Midway through my week in Montreal for Fantasia Festival, and boy is my ass tired. Losing weight is excellent, it’s just that I don’t have as much padding as I used to and Concordia University lecture hall chairs were not completely designed for two hour stretches. Worth it, though.
This is not my look at the full festival — that’ll come next week. Instead, I’ve been spending time thinking about why I cherish this festival so much.
Part of it is simply the continuity. My first Fantasia was 21 years ago — Chris and I drove up from Boston for the weekend. My second one was a couple of years later, and was the first one with S.; then for reasons which I’m sure were sane at the time I didn’t go again for like ten years. Then another eight years. After 2023, S. and I realized there was no reason not to go as often as yearly, and here we are again two years later.
I can look back on those previous visits and trace a lot of my life’s changes. Not just that this blog ran on Movable Type for the first one. I was gaming more the year we went from Montreal directly to Indianapolis for GenCon, which is not something that seems appealing right now even if it wasn’t exhausting. The differences between driving up from Boston and flying, which come to think of it is probably why I had those really big gaps. The ways I’m reacting to movies changed considerably during the pandemic.
So that’s one thing. Then there’s the audience: I am 100% sure that every single movie I see in the Henry F. Hall (except Jeruzalem) is benefiting from the enthusiasm of the audience. Every movie, no matter how bad, should be seen with audiences that are so happy to be there.

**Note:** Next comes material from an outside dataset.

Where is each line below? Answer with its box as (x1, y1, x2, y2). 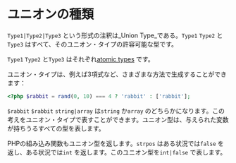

Finally, most importantly, there’s the risks. The movie industry is struggling in real and important ways; I can’t minimize the difficulties around original ideas, mid-budget movies that just don’t get made any more, and so on. All of that is real.
What’s also real, though, is that a majority of the movies I see here every year are taking big swings. I didn’t have to love Redux Redux last night to notice that it was made by a couple of brothers who just wanted to make a Terminator homage, so they grabbed a bunch of actors and some cheap locations and took their knowledge of the craft and put together two hours of film that made them happy. That’s fucking cool. I did love Sasyq, and it’s made by a Kazakhstan dude who’s played the ominous thug in a few Hollywood movies and TV shows and wanted to put his dream of a fairy tale on screen. I absolutely adored Dog of God, and it happened because another pair of irreverent brothers wanted to mythologize the story of a werewolf trial and realized they could get Latvian state funding for it as an experimental film. “Nobody cared what was in it as long as we had the logos in the right place at the beginning and the end of the movie.” Fuck yeah.
This festival reminds me that filmmakers are still finding ways to bring their weird little visions to life, with varying degrees of competency. This week is a celebration of parts of the human spirit that I will always love without reservation. Much of the time I get to see the directors come up before the movie and thank a rabidly excited audience; some of them have been here before, and some of them are experiencing this for the first time. How can I not be grateful for the opportunity to welcome them?